[Records drawn from a dataset]
++++++++
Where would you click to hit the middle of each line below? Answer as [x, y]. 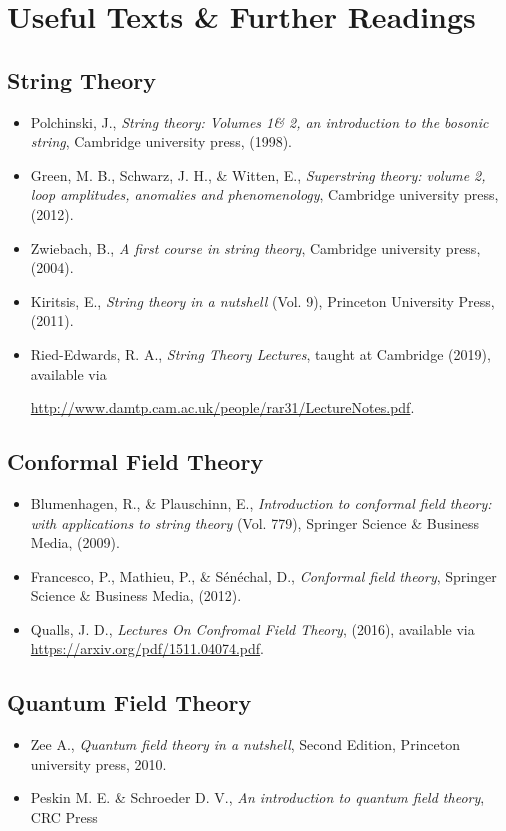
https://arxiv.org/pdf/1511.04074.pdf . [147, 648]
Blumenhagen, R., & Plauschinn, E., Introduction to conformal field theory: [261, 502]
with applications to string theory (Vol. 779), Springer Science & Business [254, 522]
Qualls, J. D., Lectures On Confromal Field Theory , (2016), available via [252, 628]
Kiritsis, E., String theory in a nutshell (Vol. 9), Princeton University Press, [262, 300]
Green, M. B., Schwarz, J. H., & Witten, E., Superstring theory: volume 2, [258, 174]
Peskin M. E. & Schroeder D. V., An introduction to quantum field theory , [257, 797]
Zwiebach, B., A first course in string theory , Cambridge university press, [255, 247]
++++++++
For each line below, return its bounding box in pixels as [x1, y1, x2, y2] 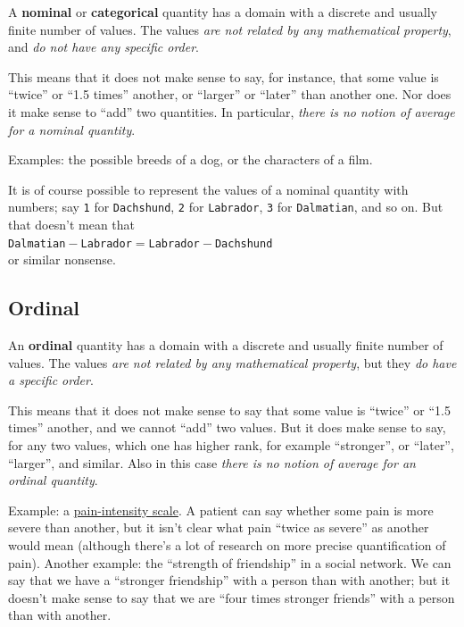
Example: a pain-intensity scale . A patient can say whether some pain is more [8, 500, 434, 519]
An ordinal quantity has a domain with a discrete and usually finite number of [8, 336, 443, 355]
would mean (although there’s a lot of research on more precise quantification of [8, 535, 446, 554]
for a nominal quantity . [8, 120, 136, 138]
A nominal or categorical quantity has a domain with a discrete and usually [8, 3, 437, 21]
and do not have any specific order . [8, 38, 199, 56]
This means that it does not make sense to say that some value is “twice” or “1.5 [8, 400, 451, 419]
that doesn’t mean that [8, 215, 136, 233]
++++++++
[Exercise details]
Tally the lines above that include "discrete"; give only the tally.

[Your response]
2